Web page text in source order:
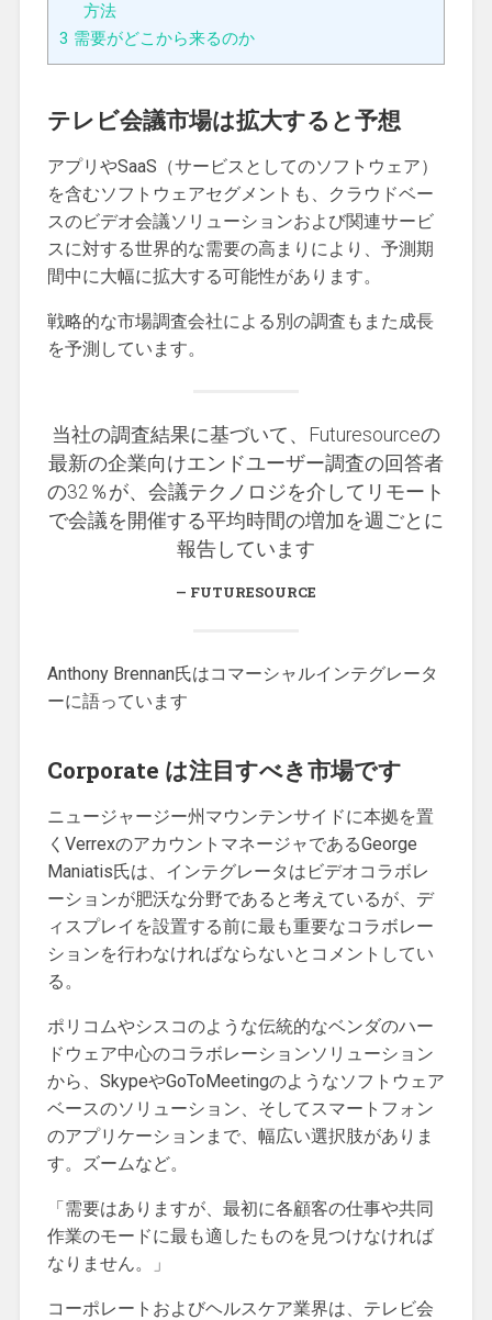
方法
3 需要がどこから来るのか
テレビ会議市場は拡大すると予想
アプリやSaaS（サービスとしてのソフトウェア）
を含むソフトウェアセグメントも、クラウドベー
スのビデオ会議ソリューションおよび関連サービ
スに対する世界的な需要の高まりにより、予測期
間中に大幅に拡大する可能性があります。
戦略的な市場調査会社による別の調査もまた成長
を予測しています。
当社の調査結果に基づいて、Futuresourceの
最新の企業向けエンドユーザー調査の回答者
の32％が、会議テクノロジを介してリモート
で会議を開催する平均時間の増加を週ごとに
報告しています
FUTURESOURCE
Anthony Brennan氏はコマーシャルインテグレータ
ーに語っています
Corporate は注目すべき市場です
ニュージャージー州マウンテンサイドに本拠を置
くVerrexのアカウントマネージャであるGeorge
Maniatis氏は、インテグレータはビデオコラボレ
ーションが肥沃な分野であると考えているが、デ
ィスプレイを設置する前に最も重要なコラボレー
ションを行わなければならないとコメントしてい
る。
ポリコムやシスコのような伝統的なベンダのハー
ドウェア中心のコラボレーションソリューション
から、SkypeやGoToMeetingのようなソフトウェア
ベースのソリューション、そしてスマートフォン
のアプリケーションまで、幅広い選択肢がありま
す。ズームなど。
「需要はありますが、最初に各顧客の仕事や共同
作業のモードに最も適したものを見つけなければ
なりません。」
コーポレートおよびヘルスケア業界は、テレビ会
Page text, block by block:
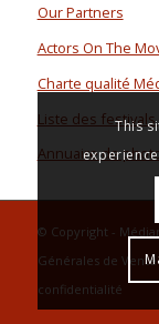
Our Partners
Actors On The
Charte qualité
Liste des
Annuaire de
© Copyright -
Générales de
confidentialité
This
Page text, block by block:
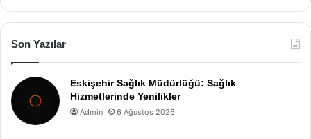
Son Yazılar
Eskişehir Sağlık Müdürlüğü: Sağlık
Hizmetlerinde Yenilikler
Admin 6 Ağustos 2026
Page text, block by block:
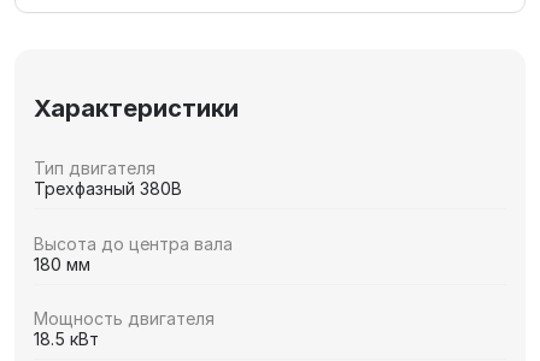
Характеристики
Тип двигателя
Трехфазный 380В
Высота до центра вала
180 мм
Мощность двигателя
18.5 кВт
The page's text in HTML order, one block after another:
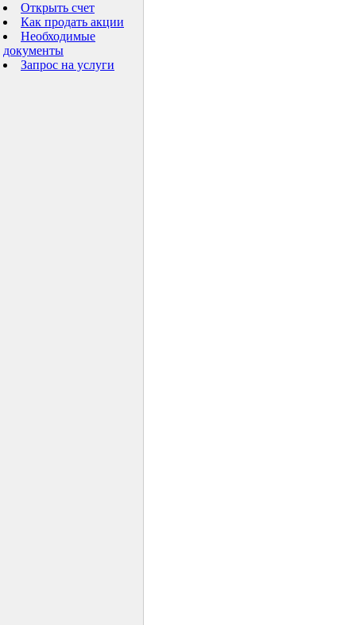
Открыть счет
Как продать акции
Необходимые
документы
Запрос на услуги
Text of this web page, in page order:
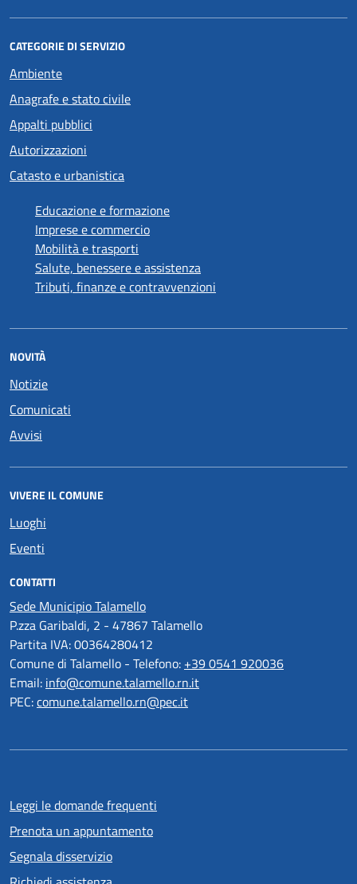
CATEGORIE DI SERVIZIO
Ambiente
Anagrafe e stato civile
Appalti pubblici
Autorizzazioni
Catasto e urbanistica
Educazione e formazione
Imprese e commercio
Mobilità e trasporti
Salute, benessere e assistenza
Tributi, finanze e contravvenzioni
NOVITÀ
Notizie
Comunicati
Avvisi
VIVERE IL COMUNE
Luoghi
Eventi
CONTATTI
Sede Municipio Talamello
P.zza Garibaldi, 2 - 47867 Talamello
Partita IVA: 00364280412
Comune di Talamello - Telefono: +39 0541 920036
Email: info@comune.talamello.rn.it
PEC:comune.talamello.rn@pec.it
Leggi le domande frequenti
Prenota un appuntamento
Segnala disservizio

▶ **ASSIGNMENT**: Exact copies of the lines from the one holding "Comune di Talamello" through the last line above, and only those, make up the answer.

▶ **TASK RESULT**:
Comune di Talamello - Telefono: +39 0541 920036
Email: info@comune.talamello.rn.it
PEC:comune.talamello.rn@pec.it
Leggi le domande frequenti
Prenota un appuntamento
Segnala disservizio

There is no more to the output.